Monday, Jul. 16, 1951
The Kangaroo Court
Under Nazi rule, the Germans used the great hall of Pankrac Prison in Prague as a combination courtroom and execution chamber. Last week into Pankrac's great hall the Czech Communist government brought its own victim: Associated Press Correspondent William N. Oatis, who was arrested by Czech police nearly three months ago (TIME, May 7). He was charged with "espionage" and "activities hostile to the state." But his real crime was reporting the news.
As he stood up before the five-judge court, Bill Oatis (6 ft., 120 Ibs.) looked even frailer than usual. His glasses were gone, even though he can barely see without them. After railing against all Western newsmen as "trained spies," the prosecutor summed up: "Oatis was particularly dangerous because of his discretion and insistence on only accurate, correct and verified information."

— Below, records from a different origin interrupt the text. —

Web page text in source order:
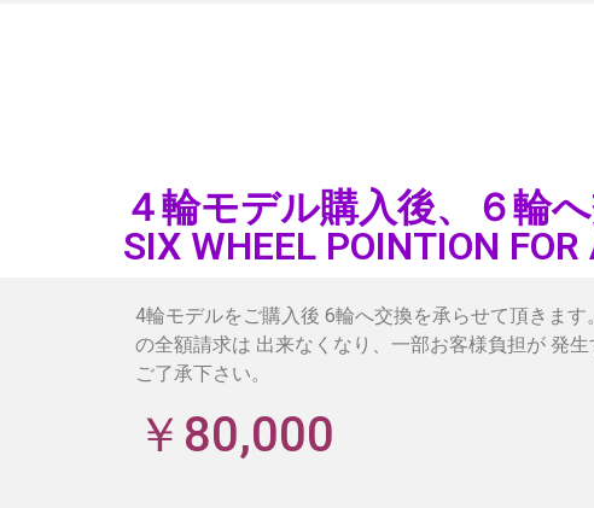
４輪モデル購入後、６輪
SIX WHEEL POINTION
4輪モデルをご購入後 6輪へ交換を承らせて頂きま
の全額請求は 出来なくなり、一部お客様負担が 発
ご了承下さい。
￥80,000
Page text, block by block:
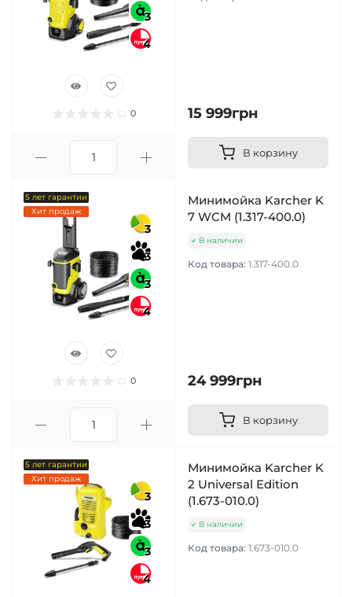
3
4
0 15 999грн
В корзину
5 лет гарантии
Хит продаж
3
3
3
4
0
Минимойка Karcher K
7 WCM (1.317-400.0)
В наличии
Код товара: 1.317-400.0
24 999грн
В корзину
5 лет гарантии
Хит продаж
3
3
3
4
Минимойка Karcher K
2 Universal Edition
(1.673-010.0)
В наличии
Код товара: 1.673-010.0
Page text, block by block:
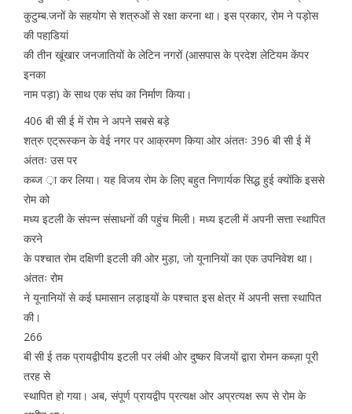
कुटुम्ब.जनों के सहयोग से शत्रुओं से रक्षा करना था। इस प्रकार, रोम ने पड़ोस
की पहाडि़यां
की तीन खूंखार जनजातियों के लेटिन नगरों (आसपास के प्रदेश लेटियम केंपर
इनका
नाम पड़ा) के साथ एक संघ का निर्माण किया।
406 बी सी ई में रोम ने अपने सबसे बड़े
शत्रु एट्रूस्कन के वेई नगर पर आक्रमण किया ओर अंततः 396 बी सी ई में
अंततः उस पर
कब्ज ़ा कर लिया। यह विजय रोम के लिए बहुत निणार्यक सिद्ध हुई क्योंकि इससे
रोम को
मध्य इटली के संपन्न संसाधनों की पहुंच मिली। मध्य इटली में अपनी सत्ता स्थापित
करने
के पश्चात रोम दक्षिणी इटली की ओर मुड़ा, जो यूनानियों का एक उपनिवेश था।
अंततः रोम
ने यूनानियों से कई घमासान लड़ाइयों के पश्चात इस क्षेत्र में अपनी सत्ता स्थापित
की।
266
बी सी ई तक प्रायद्वीपीय इटली पर लंबी ओर दुष्कर विजयों द्वारा रोमन कब्ज़ा पूरी
तरह से
स्थापित हो गया। अब, संपूर्ण प्रायद्वीप प्रत्यक्ष ओर अप्रत्यक्ष रूप से रोम के

The Snatch. As an A.P. staffer for 14 years, Oatis had earned the good reputation the prosecutor damned him for. A stickler for accuracy and a digger for details, cautious, quiet Reporter Oatis had seemed just the man to put in charge of the bureau in Prague a year ago, after two chiefs had been booted out by the Czech government on trumped-up charges.

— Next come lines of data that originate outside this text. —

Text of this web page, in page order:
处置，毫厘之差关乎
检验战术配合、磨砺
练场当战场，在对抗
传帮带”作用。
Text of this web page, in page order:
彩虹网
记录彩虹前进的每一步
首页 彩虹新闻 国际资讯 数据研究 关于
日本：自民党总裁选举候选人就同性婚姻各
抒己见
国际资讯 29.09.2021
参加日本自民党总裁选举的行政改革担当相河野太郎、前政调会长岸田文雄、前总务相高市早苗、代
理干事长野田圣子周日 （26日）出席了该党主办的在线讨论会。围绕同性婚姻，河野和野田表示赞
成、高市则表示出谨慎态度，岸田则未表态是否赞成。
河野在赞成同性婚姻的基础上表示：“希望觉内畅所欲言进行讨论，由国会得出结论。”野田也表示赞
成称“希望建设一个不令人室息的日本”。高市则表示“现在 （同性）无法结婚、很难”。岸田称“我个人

In Prague, Reporter Oatis did not put government handouts on the wire without trying to check them first or add background material. He had his first big runin with the Czech police when he tried to find out the home address of a speaker at the Prague Youth Conference who was listed by the Czech government as a U.S. delegate, although he had viciously attacked America. Later, four of Oatis' Czech assistants mysteriously disappeared. On April 22, Oatis himself reported to the U.S. embassy that he was being watched 24 hours a day. Next day he was kidnaped by the police and jailed. All requests to see him were brusquely turned down.

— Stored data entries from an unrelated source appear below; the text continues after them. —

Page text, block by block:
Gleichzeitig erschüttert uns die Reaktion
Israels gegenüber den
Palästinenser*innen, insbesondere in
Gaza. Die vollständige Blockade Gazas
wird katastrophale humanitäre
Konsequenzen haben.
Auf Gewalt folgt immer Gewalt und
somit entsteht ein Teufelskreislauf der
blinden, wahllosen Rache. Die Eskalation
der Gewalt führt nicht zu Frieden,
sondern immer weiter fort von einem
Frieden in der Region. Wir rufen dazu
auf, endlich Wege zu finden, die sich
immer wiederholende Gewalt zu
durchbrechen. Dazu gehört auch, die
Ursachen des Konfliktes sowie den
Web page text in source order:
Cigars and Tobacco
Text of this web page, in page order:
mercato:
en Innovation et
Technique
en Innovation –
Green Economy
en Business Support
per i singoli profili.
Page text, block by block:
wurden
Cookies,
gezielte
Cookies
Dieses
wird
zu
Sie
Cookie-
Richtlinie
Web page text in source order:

The Confession. When he appeared at the trial last week, there were no Western newsmen in Prague, and only two U.S. embassy officials were admitted to the courtroom. Oatis met his defense lawyer for the first time when the trial magistrate pointed to a stranger standing near by and told Oatis, "This is Dr. Bartos." Then, like a ventriloquist's dummy, Oatis went through all the stiff motions of "confessing" to espionage. As in other propaganda trials, the low, hesitant words were broadcast. Oatis admitted taking orders from New York and London A.P. officials to find out what happened to deposed Czech Foreign Minister Vladimir dementis and otherwise trying to get information that the Czech government had not officially released. To Western newsmen, his "spying" was obviously no more than the routine news-gathering of correspondents all over the free world. The only charge against him that was not strictly news-gathering Oatis flatly denied. He knew nothing, he said, about "a man named Joe," who was accused of being a leader in a group connected with the assassination of a Czech security policeman long before Oatis came to Prague.
Witnesses testified to such acts by Oatis as checking on the comings & goings of high politicos at Prague airport, and visiting foreign diplomats. Three of Oatis' Czech assistants (the fourth is still missing) admitted that they too "felt guilty."
Then Bill Oatis, broken by months of questioning, made his final speech. "I am sorry I went in for espionage in this country," he said. "I did it only because I listened to the wrong kind of orders from abroad ... I am sorry for all this. Your security organ caught me and now you know all about me." The Czech court sentenced him to ten years in prison, with a chance of five years off for "good behavior." His three assistants got 16, 18 and 20-year sentences.
The Ransom Price? The verdict touched off a roar of protest all over the free world. The State Department blasted the trial as "a kangaroo court staged before the klieg lights of propaganda," a "shabby 'conviction'" based on "fabricated charges." In London, the News Chronicle cried: "To make the legitimate gathering of news a crime as the Czechs have done is as severe an indictment of the Communist regimes as there could be."
Robert A. Vogeler, recuperating from the same kind of Darkness-at-Noon proceeding, put his finger on the probable Czech motive for the Oatis conviction. "They snatch an American citizen," said Vogeler, "and hold him prisoner until our State Department coughs up ransom . . . We are the greatest country and we continue to crawl." To get Vogeler out of jail, the U.S. went along with the Communists' snatch & ransom plot, forked over several million dollars worth of industrial concessions to the Hungarian government. What ransom do the Czechs want? Among the guesses is that they want the U.S. to shut up Radio Free Europe, a private organization (TIME, July 17, 1950) which broadcasts the names of Czech spies and government informants and needles the Czech regime unmercifully.
There is every reason to believe that the State Department will not pay ransom. But other than stopping all private travel to Czechoslovakia right after Oatis was arrested, it has not yet gone beyond protests and denunciations to help Oatis. The Czech government still has nine embassy officials in Washington, five staffers at the U.N., and it is still selling goods in the U.S. at the rate of $28,000,000 a year.